If Jimmy had a way of making people see things his way, making them do things they might not otherwise have done, Nicole Lenoir-Jourdan had a way of making things happen without people knowing they were doing what she required of them. That wasn't to say she couldn't be openly persistent and decidedly didactic, as she had been with me when she'd scooped me up off the library floor and decided I was worth the trouble of attempting to educate so many years before.

However, in her role as justice of the peace, a mere witnesser of signatures, she often managed to calm family feuds on the island, prevent cruelty to wives and children, shame the greedy and rapacious into behaving decently, and persuade young blokes who'd got a girl up the duff to walk down the band of gold to the altar. She knew more about land entitlements and fishing rights than anyone on the island, and could untangle a quarrel between two fishermen over a cray lease better than the Tasmanian Fisheries Department ever could, although never by direct interference. Now she was at it again, and I for one hadn't a clue how we'd found ourselves on the steps of Government House for the second time, with the governor's butler hurrying around to open the taxi door for us.
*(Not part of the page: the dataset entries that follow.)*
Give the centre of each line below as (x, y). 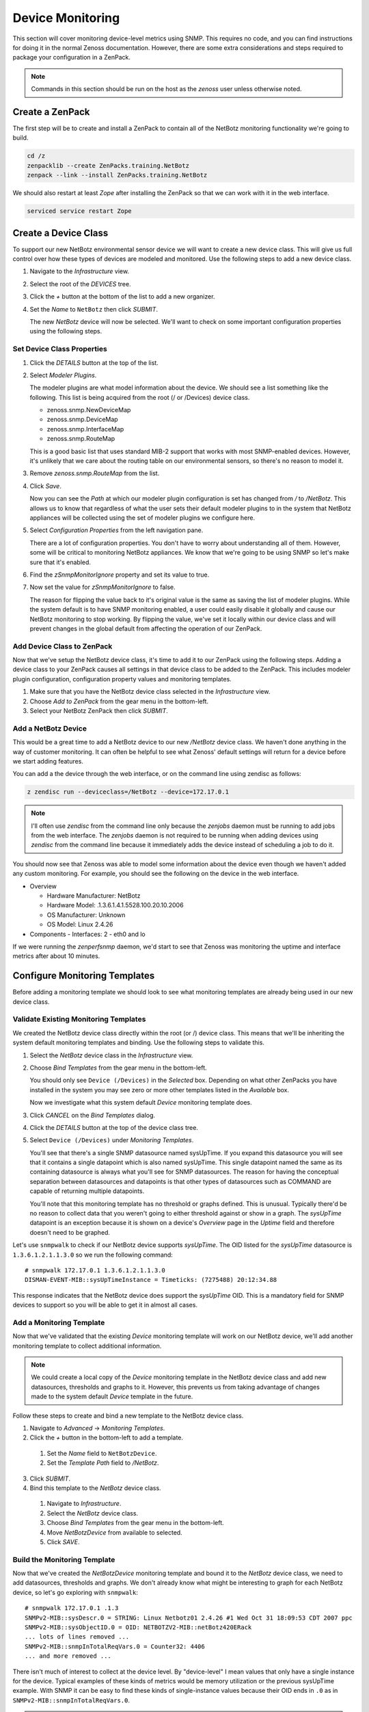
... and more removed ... (68, 1656)
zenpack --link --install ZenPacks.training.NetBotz (117, 175)
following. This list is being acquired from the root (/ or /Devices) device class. (140, 397)
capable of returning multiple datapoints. (87, 1191)
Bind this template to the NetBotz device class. (95, 1488)
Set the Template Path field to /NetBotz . (103, 1463)
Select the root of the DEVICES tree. (80, 284)
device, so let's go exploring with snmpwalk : (75, 1592)
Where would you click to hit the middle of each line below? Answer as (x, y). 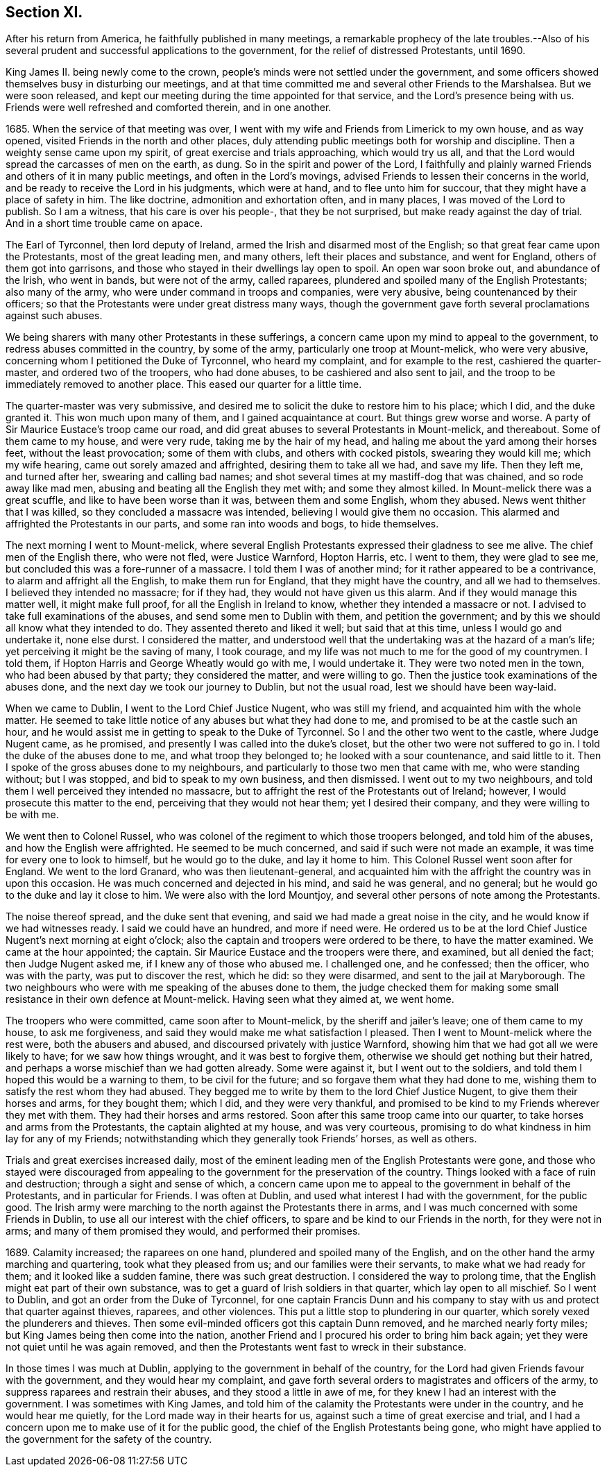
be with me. (32, 815)
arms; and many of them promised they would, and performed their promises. (183, 1231)
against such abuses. (54, 316)
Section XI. (44, 12)
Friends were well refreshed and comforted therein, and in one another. (169, 108)
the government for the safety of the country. (109, 1439)
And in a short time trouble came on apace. (104, 223)
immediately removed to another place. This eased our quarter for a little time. (184, 384)

Morning tea took place in the music room, home to two pianos. The butler served Earl Grey tea and hot scones with strawberry jam and cream. After the disastrous session with Cuffe I guess we were still pretty upset, which in my case made me ravenous. Jimmy must have felt the same only more so, and we tucked in while Lady Cross and Nicole Lenoir-Jourdan talked about things women always talk about. You'd have thought they'd known each other for years.